Biological Effects of Resveratrol

Introduction

Resveratrol or 3, 5, 4'-trihydroxy stilbene, is a polyphenol found in numerous plants, especially the skin of grapes and peanuts (Inoue et al, 2012)

Research in resveratrol (RSV) began when it was noticed that the French had a lower risk of heart disease than would be expected from their high fat diet, this became known as the “French Paradox” (Batirel et al, 2012). It was suggested that this is due to the high consumption of red wine, which is the richest source of resveratrol.

Since then resveratrol has been studied for its possible anti-carcinogenic effects, cardiovascular protective effects and role in life extension. Research on the compound is still young and the mechanisms are not totally understood, so there is still investigation to be done on the full effects of resveratrol on the cell.
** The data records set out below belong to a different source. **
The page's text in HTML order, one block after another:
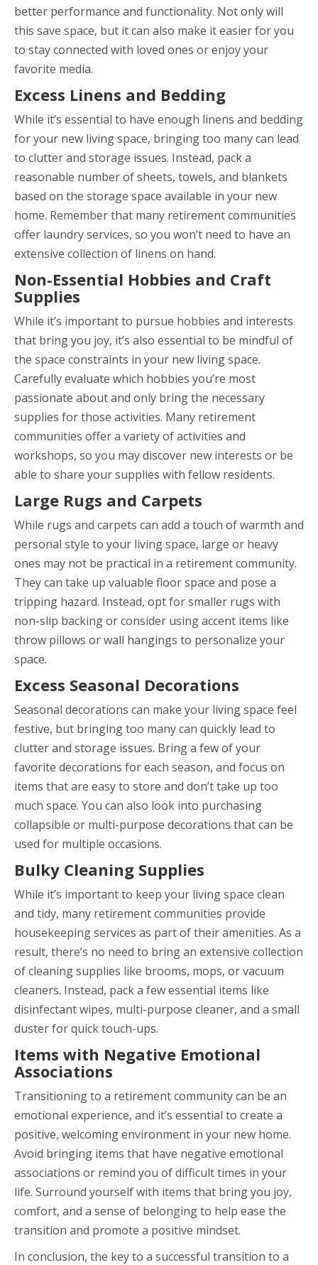
better performance and functionality. Not only will
this save space, but it can also make it easier for you
to stay connected with loved ones or enjoy your
favorite media.
Excess Linens and Bedding
While it’s essential to have enough linens and bedding
for your new living space, bringing too many can lead
to clutter and storage issues. Instead, pack a
reasonable number of sheets, towels, and blankets
based on the storage space available in your new
home. Remember that many retirement communities
offer laundry services, so you won’t need to have an
extensive collection of linens on hand.
Non-Essential Hobbies and Craft
Supplies
While it’s important to pursue hobbies and interests
that bring you joy, it’s also essential to be mindful of
the space constraints in your new living space.
Carefully evaluate which hobbies you’re most
passionate about and only bring the necessary
supplies for those activities. Many retirement
communities offer a variety of activities and
workshops, so you may discover new interests or be
able to share your supplies with fellow residents.
Large Rugs and Carpets
While rugs and carpets can add a touch of warmth and
personal style to your living space, large or heavy
ones may not be practical in a retirement community.
They can take up valuable floor space and pose a
tripping hazard. Instead, opt for smaller rugs with
non-slip backing or consider using accent items like
throw pillows or wall hangings to personalize your
space.
Excess Seasonal Decorations
Seasonal decorations can make your living space feel
festive, but bringing too many can quickly lead to
clutter and storage issues. Bring a few of your
favorite decorations for each season, and focus on
items that are easy to store and don’t take up too
much space. You can also look into purchasing
collapsible or multi-purpose decorations that can be
used for multiple occasions.
Bulky Cleaning Supplies
While it’s important to keep your living space clean
and tidy, many retirement communities provide
housekeeping services as part of their amenities. As a
result, there’s no need to bring an extensive collection
of cleaning supplies like brooms, mops, or vacuum
cleaners. Instead, pack a few essential items like
disinfectant wipes, multi-purpose cleaner, and a small
duster for quick touch-ups.
Items with Negative Emotional
Associations
Transitioning to a retirement community can be an
emotional experience, and it’s essential to create a
positive, welcoming environment in your new home.
Avoid bringing items that have negative emotional
associations or remind you of difficult times in your
life. Surround yourself with items that bring you joy,
comfort, and a sense of belonging to help ease the
transition and promote a positive mindset.
In conclusion, the key to a successful transition to a
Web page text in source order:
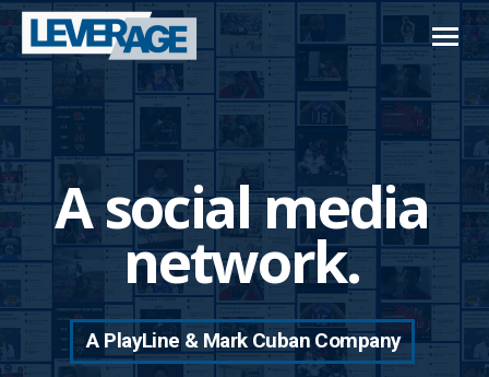
A social media
network.
A PlayLine & Mark Cuban Company
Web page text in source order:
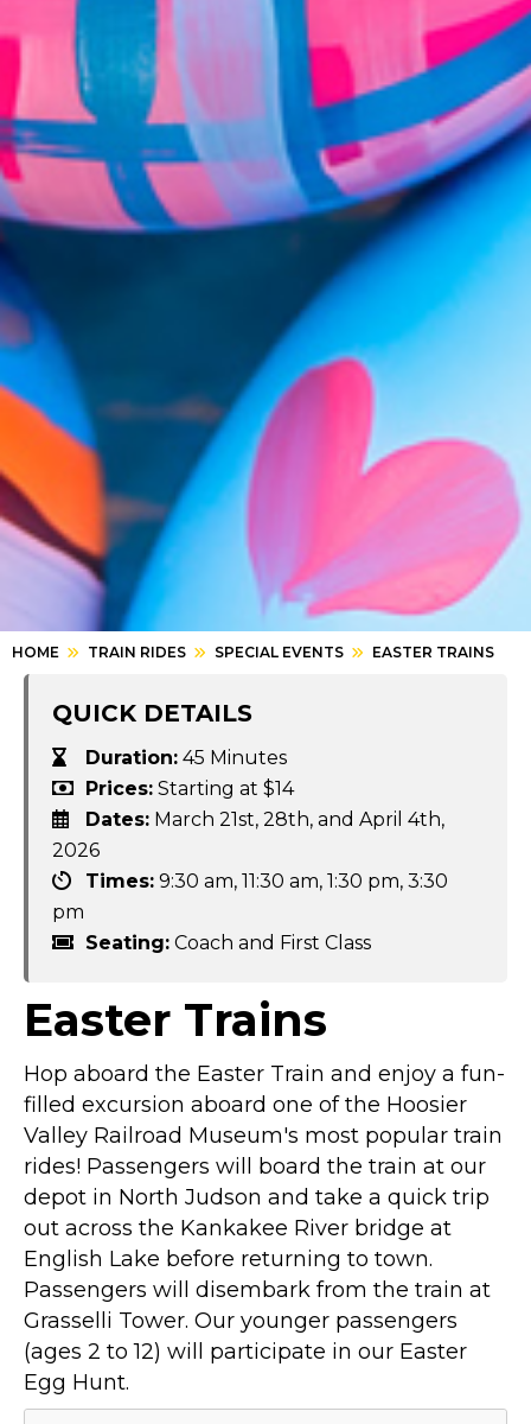
HOME TRAIN RIDES SPECIAL EVENTS EASTER TRAINS
QUICK DETAILS
Duration: 45 Minutes
Prices: Starting at $14
Dates: March 21st, 28th, and April 4th,
2026
Times: 9:30 am, 11:30 am, 1:30 pm, 3:30
pm
Seating: Coach and First Class
Easter Trains
Hop aboard the Easter Train and enjoy a fun-
filled excursion aboard one of the Hoosier
Valley Railroad Museum's most popular train
rides! Passengers will board the train at our
depot in North Judson and take a quick trip
out across the Kankakee River bridge at
English Lake before returning to town.
Passengers will disembark from the train at
Grasselli Tower. Our younger passengers
(ages 2 to 12) will participate in our Easter
Egg Hunt.
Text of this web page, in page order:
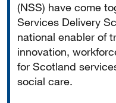
(NSS) have come
Services Delivery
national enabler of
innovation,
for Scotland
social care.
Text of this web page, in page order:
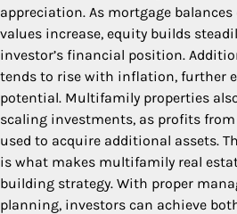
appreciation. As mortgage balances
values increase, equity builds
investor’s financial position.
tends to rise with inflation, further
potential. Multifamily properties
scaling investments, as profits from
used to acquire additional assets.
is what makes multifamily real
building strategy. With proper
planning, investors can achieve
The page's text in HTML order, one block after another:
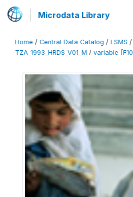
Microdata Library
Home / Central Data Catalog / LSMS /
TZA_1993_HRDS_V01_M / variable [F10]
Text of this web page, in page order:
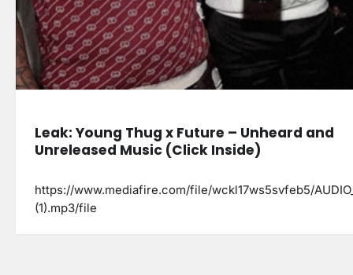
Leak: Young Thug x Future – Unheard and
Unreleased Music (Click Inside)
https://www.mediafire.com/file/wckl17ws5svfeb5/
(1).mp3/file
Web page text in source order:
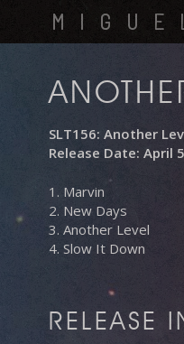
main
SLT156: Another
Release Date: April
1. Marvin
2. New Days
3. Another Level
4. Slow It Down
RELEASE
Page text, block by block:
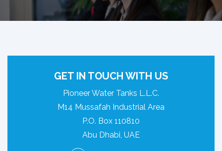
GET IN TOUCH WITH US
Pioneer Water Tanks L.L.C.
M14 Mussafah Industrial Area
P.O. Box 110810
Abu Dhabi, UAE
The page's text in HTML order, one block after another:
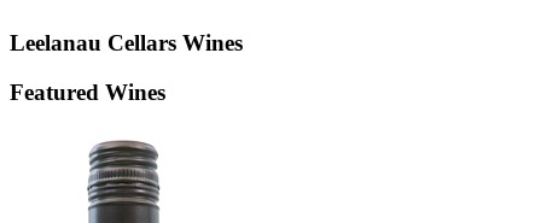
Leelanau Cellars Wines
Featured Wines
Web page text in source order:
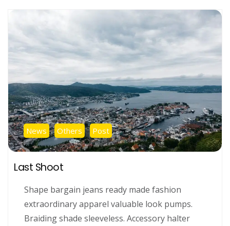
News Others Post
Last Shoot
Shape bargain jeans ready made fashion
extraordinary apparel valuable look pumps.
Braiding shade sleeveless. Accessory halter
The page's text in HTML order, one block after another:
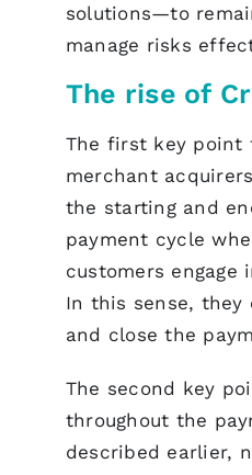
solutions—to
manage risks
The rise of
The first key point
merchant
the starting and
payment cycle
customers engage
In this sense, they
and close the
The second key
throughout the
described earlier,
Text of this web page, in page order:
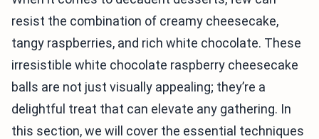
resist the combination of creamy cheesecake,
tangy raspberries, and rich white chocolate. These
irresistible white chocolate raspberry cheesecake
balls are not just visually appealing; they’re a
delightful treat that can elevate any gathering. In
this section, we will cover the essential techniques
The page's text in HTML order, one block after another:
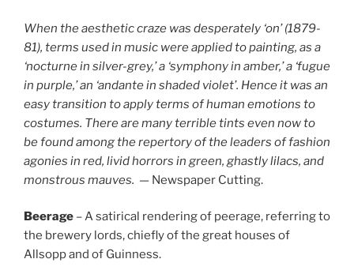
When the aesthetic craze was desperately ‘on’ (1879-
81), terms used in music were applied to painting, as a
‘nocturne in silver-grey,’ a ‘symphony in amber,’ a ‘fugue
in purple,’ an ‘andante in shaded violet’. Hence it was an
easy transition to apply terms of human emotions to
costumes. There are many terrible tints even now to
be found among the repertory of the leaders of fashion
agonies in red, livid horrors in green, ghastly lilacs, and
monstrous mauves. — Newspaper Cutting.
Beerage – A satirical rendering of peerage, referring to
the brewery lords, chiefly of the great houses of
Allsopp and of Guinness.
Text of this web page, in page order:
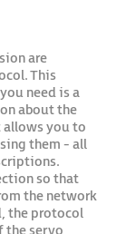
are
This
need is a
about the
allows you to
them - all
so that
the network
the protocol
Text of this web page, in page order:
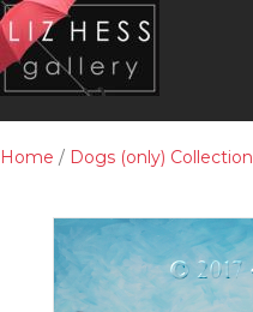
Home / Dogs (only) Collection
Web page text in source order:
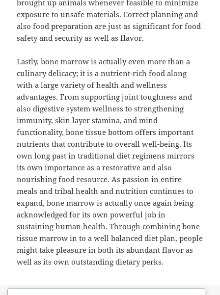
brought up animals whenever feasible to minimize
exposure to unsafe materials. Correct planning and
also food preparation are just as significant for food
safety and security as well as flavor.
Lastly, bone marrow is actually even more than a
culinary delicacy; it is a nutrient-rich food along
with a large variety of health and wellness
advantages. From supporting joint toughness and
also digestive system wellness to strengthening
immunity, skin layer stamina, and mind
functionality, bone tissue bottom offers important
nutrients that contribute to overall well-being. Its
own long past in traditional diet regimens mirrors
its own importance as a restorative and also
nourishing food resource. As passion in entire
meals and tribal health and nutrition continues to
expand, bone marrow is actually once again being
acknowledged for its own powerful job in
sustaining human health. Through combining bone
tissue marrow in to a well balanced diet plan, people
might take pleasure in both its abundant flavor as
well as its own outstanding dietary perks.
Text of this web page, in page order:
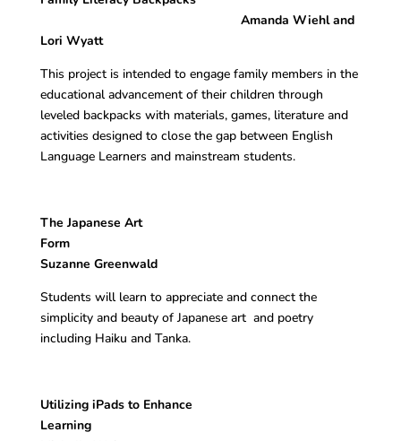
Amanda Wiehl and
Lori Wyatt
This project is intended to engage family members in the
educational advancement of their children through
leveled backpacks with materials, games, literature and
activities designed to close the gap between English
Language Learners and mainstream students.
The Japanese Art
Form
Suzanne Greenwald
Students will learn to appreciate and connect the
simplicity and beauty of Japanese art and poetry
including Haiku and Tanka.
Utilizing iPads to Enhance
Learning
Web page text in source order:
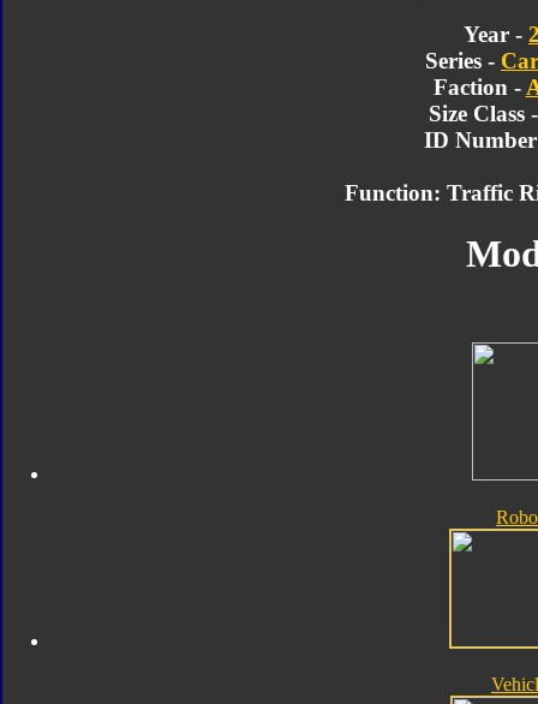
Year -
Series -
Faction -
Size Class
ID
Function: Traffic

Resveratrol and Life extension

Calorie reduction (CR) is a promising method of reducing the risk factor of aging (P. K. et al, 2008). It is defined as reducing the energy intake of the body considerably without damaging the overall health of the living organism. CR enhances the activity of a group of proteins (deactylases and ADP-transferases) , SIRT1-7 (Fraga, A. F.,2011). While this has been proven true by experiments on mice, it is not practical. RSV is looked upon as a possible substitute for CR as it also activates SIRT1, therefore is a possible way of extending life.

Liu et al. (2011) have also suggested that RSV inhibits the mTOR signalling pathway. mTOR is an energy sensor that controls hormones, environmental signals , nutrients and integrates them together to regulate and promote cell growth, and therefore ageing in these cells. By blocking this mTOR energy sensor the ageing in these cells is blocked. This is done by using RSV to stimulate the activity of SIRT1 and AMPK-independant mechanism whereby DEPTOR, an inhibitor of mTOR, is used. DEPTOR interacts with the C-terminal portion on the mTOR.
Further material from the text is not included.